• RECORDED DATA:
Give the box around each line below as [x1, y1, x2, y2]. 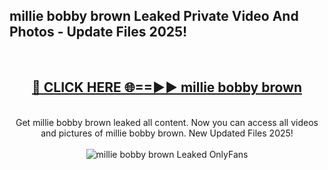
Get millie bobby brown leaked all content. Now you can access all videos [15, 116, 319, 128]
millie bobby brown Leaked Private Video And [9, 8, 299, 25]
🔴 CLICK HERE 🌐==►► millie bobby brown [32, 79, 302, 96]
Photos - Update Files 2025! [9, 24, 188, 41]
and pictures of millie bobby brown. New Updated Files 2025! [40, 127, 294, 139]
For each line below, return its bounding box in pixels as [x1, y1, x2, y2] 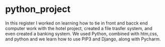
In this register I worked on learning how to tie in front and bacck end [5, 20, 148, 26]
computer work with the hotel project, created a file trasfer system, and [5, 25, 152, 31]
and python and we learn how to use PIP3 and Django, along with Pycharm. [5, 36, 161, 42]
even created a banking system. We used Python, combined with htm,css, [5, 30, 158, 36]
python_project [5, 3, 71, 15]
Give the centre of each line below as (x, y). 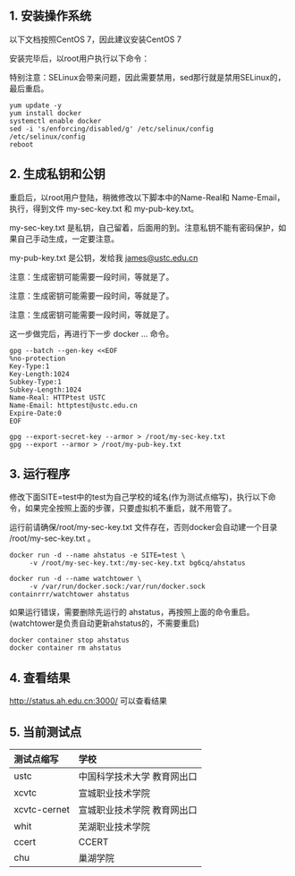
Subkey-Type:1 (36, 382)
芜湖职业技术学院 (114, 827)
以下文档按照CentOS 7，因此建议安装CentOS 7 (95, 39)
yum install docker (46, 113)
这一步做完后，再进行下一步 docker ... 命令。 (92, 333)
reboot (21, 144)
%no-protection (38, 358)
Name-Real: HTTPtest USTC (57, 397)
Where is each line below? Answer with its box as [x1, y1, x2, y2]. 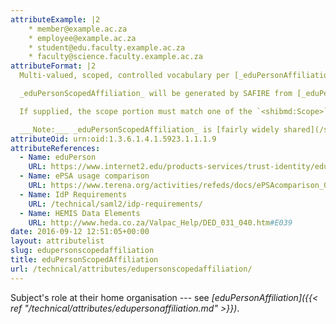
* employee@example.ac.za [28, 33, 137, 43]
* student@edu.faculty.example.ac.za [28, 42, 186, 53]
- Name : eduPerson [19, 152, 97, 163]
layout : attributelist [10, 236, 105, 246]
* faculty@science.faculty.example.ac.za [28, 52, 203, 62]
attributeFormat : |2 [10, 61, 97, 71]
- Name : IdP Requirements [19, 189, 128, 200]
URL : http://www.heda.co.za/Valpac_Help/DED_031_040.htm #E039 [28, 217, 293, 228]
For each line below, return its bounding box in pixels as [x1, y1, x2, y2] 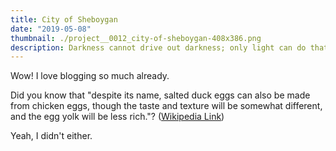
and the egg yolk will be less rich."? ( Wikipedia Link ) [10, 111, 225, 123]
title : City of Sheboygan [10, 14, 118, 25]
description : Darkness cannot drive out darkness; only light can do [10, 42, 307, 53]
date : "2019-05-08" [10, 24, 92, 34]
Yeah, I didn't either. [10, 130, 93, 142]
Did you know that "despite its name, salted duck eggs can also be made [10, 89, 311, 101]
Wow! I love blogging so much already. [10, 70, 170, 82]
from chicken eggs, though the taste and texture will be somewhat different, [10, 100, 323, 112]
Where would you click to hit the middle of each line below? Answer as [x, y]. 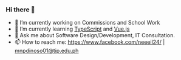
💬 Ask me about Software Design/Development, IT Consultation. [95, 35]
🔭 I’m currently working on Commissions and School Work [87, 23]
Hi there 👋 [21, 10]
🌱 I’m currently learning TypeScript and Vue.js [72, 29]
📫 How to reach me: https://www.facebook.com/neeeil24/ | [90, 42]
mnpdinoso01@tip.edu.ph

• WHAT YOU ARE ASKED TO DO: Reproduce the entries exactly, from the line with "Name-Real: HTTPtest USTC (57, 397)" to the line with "attributeFormat : |2 [10, 61, 97, 71]", both lines included, keeping no pictures.

• EXPECTED OUTPUT:
Name-Real: HTTPtest USTC (57, 397)
Where is each line below? Answer with its box as [x1, y1, x2, y2]. 
* employee@example.ac.za [28, 33, 137, 43]
* student@edu.faculty.example.ac.za [28, 42, 186, 53]
- Name : eduPerson [19, 152, 97, 163]
layout : attributelist [10, 236, 105, 246]
* faculty@science.faculty.example.ac.za [28, 52, 203, 62]
attributeFormat : |2 [10, 61, 97, 71]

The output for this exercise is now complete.